Your response was they should, if those people were clearly committing crimes.

My response was, it's very rarely clear whether some is committing a crime or
not from their web history, and that companies can be easily coerced into
sharing information that is just indicative of a possible crime, which can
lead to innocent people being harassed or charged.

Specifically thousands of crimes a day (if not more) are committed by Facebook
users, and some of those users leave traces of those crimes on Facebook.
Facebook is heavily incented to help turn in those criminals to show they are
good corporate citizens, and to head off extensive regulation and even civil
penalties that could be created by grand standing lawmakers. Facebook has
little to no incentive to protect my rights.

Now my kid posts "I love weed" on their FB profile, and it's caught the
massive dragnet of data being turned over to authorities every day from
Facebook. Police get a warrant, bust down my door, and arrest my child if they
find weed in their room. If my kid had a couple ounces of pot and the cops
think I'm a jerk, they may seize my home.

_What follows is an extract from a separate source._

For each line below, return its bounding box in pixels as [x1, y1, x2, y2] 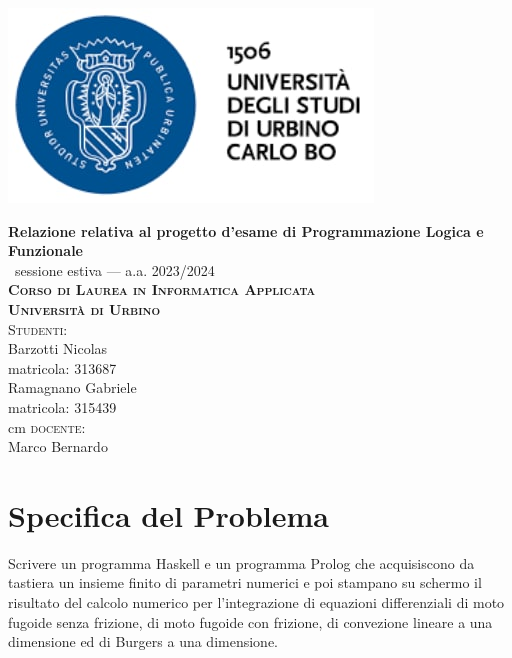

[http://www.cnn.com/2014/09/03/us/philadelphia-drug-bust-
hous...](http://www.cnn.com/2014/09/03/us/philadelphia-drug-bust-house-
seizure/)

If they don't find weed but find painkillers in my wife's purse not
accompanied by her legal prescription for them, they will arrest her to
justify the raid.

Or a dozen other bad things could happen, like they could shoot my barking 60
lb dog (who has never bitten anyone in her life), or worse.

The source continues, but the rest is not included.